The People’s Militia of the so-called Luhansk People’s Republic (LPR) took journalists to the front line outside the village of Borovsky to film the strike against Ukrainian resistance fighters.
The pro-Russia unit claimed they destroyed an entire fortified area consisting of concentrated manpower and military equipment.
The militia said they used mortars and tank fire to destroy the Ukrainian base after first giving the enemy the option to withdraw or surrender.
One LPR fighter told reporters: “The situation has changed a lot. The enemy is not so active anymore.
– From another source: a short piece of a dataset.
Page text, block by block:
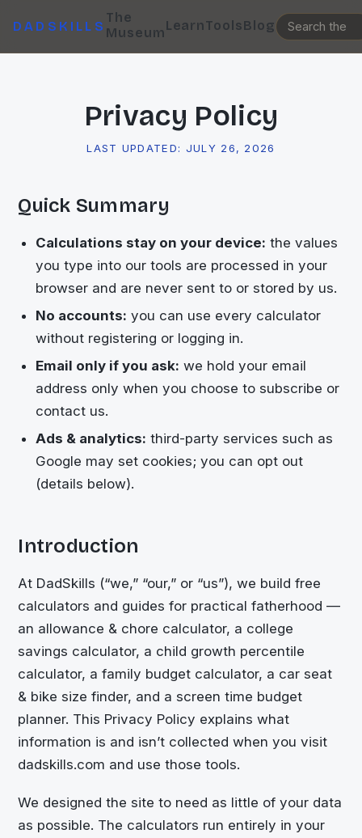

Now, our artillery and tank units are working very well together.”
Russian troops invaded Ukraine on February 24 in what the Kremlin is still calling a “special military operation”. June 1 marks the 98th day of the campaign.
From February 24 to June 1, the total combat losses of Russian troops stand at around 30,700 personnel, according to the General Staff of the Armed Forces of Ukraine.
The Ukrainian military also claims that Russia has lost 1,361 tanks, 3,343 armored fighting vehicles, 659 artillery systems, 207 multiple launch rocket systems, 94 anti-aircraft systems, 208 warplanes, 175 helicopters, 2,290 motor vehicles and fuel tankers, 13 vessels, 519 unmanned aerial vehicles, 49 units of special equipment, and 120 cruise missiles.
In recent news, Ukrainian President Volodymyr Zelenskyy called Russian strikes on a nitric acid tank in the besieged eastern city of Sievierodonetsk “madness.”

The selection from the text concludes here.